#### PROVIDED ENTRIES ####

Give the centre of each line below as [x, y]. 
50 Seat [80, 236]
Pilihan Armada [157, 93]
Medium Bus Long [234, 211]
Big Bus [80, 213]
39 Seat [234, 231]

####

▶ _WHAT IS EXPECTED_
Take the lines above from the one holding "50 Seat [80, 236]" to the last and output them exactly.

▶ _FINAL ANSWER_
50 Seat [80, 236]
Pilihan Armada [157, 93]
Medium Bus Long [234, 211]
Big Bus [80, 213]
39 Seat [234, 231]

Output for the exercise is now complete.